→ The task:
Using the records below, write out again exactly the lines that begin at the line containing "These two mechanisms" and end at the line containing "this chapter, followed", and no other lines.

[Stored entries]
+ + +

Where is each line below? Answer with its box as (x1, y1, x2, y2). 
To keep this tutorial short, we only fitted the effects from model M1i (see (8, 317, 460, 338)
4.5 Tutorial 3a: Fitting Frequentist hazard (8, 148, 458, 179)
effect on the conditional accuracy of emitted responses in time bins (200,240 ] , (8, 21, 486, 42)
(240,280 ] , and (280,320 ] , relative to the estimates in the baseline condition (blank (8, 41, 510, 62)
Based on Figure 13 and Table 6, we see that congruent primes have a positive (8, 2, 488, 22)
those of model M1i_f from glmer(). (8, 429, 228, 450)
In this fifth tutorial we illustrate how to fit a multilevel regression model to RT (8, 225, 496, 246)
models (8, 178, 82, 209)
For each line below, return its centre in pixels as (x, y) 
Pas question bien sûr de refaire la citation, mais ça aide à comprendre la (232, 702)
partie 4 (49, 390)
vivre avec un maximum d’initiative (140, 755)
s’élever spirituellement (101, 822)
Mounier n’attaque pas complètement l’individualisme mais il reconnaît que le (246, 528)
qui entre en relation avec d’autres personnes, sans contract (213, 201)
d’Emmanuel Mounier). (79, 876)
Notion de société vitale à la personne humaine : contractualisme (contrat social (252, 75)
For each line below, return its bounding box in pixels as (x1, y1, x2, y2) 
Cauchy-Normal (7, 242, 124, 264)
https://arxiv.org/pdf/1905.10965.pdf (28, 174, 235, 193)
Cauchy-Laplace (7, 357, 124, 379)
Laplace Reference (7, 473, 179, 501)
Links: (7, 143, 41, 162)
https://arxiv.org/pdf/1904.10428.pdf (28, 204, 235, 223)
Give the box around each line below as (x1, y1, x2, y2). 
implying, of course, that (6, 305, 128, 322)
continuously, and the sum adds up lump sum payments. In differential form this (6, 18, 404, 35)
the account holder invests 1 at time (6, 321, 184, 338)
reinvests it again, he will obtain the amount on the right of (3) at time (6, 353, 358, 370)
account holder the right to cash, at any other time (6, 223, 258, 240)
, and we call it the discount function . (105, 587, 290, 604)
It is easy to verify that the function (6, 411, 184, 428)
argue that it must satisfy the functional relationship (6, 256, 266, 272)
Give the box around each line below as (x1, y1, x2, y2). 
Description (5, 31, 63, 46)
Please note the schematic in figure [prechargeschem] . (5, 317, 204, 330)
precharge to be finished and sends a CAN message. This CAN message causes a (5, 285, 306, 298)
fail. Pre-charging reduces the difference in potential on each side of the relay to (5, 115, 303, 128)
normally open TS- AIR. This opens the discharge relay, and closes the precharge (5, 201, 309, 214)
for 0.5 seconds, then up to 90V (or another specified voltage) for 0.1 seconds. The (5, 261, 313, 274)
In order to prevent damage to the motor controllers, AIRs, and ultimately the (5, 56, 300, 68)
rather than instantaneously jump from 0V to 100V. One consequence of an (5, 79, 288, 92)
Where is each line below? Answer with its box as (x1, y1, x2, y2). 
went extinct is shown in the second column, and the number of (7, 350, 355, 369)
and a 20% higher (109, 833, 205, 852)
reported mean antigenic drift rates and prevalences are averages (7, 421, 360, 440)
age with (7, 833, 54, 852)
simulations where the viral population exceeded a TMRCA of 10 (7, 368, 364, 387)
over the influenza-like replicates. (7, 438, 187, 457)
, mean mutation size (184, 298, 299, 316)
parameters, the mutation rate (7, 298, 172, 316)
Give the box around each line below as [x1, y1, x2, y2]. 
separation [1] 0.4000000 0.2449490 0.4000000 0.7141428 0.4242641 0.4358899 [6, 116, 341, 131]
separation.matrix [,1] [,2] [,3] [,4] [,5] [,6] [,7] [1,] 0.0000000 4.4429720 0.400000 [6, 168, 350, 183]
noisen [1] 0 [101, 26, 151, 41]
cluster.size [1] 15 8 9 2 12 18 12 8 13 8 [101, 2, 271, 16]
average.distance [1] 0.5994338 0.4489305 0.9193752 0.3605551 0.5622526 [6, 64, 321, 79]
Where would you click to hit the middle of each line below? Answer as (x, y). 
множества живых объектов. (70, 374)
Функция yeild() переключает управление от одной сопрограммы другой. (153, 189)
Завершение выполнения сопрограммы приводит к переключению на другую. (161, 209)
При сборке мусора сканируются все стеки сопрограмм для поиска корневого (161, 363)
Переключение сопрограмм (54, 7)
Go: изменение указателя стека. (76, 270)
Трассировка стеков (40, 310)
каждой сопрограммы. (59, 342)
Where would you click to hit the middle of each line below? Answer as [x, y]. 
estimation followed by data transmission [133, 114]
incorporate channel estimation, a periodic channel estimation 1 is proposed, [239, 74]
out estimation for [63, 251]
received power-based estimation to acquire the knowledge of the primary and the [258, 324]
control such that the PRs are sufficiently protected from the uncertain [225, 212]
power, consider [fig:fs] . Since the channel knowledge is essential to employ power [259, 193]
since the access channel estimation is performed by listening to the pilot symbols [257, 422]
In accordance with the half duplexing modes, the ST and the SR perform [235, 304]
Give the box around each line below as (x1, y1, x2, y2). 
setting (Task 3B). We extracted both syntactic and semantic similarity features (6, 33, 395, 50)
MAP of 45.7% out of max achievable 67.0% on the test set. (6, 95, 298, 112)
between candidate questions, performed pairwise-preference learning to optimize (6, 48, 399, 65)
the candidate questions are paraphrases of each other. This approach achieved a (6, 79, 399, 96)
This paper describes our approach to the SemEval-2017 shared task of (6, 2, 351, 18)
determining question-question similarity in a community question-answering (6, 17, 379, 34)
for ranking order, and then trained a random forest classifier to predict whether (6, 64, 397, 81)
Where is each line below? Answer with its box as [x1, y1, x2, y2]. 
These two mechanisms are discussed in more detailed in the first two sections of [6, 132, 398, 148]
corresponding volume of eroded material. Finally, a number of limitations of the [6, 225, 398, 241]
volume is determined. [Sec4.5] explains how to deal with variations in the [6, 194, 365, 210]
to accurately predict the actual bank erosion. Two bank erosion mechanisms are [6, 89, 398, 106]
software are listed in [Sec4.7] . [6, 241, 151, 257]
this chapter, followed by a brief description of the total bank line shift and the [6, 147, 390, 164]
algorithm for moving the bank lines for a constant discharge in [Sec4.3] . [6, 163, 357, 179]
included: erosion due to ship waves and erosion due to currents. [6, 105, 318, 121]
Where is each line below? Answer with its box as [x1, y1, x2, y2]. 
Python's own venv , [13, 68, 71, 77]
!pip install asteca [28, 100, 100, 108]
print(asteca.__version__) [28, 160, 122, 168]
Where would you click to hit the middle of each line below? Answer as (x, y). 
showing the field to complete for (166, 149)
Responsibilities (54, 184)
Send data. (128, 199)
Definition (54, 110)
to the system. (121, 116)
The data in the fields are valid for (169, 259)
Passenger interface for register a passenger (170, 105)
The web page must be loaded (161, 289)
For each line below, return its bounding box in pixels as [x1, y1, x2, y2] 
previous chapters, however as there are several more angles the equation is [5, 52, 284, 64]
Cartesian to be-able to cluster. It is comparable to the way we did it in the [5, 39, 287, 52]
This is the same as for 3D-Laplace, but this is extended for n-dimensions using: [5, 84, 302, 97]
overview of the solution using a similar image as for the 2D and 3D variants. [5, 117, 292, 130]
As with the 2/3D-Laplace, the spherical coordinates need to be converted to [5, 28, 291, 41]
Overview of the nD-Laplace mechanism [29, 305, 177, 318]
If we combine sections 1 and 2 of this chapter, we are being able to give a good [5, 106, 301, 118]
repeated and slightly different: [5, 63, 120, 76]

+ + +

→ Written response:
These two mechanisms are discussed in more detailed in the first two sections of [6, 132, 398, 148]
corresponding volume of eroded material. Finally, a number of limitations of the [6, 225, 398, 241]
volume is determined. [Sec4.5] explains how to deal with variations in the [6, 194, 365, 210]
to accurately predict the actual bank erosion. Two bank erosion mechanisms are [6, 89, 398, 106]
software are listed in [Sec4.7] . [6, 241, 151, 257]
this chapter, followed by a brief description of the total bank line shift and the [6, 147, 390, 164]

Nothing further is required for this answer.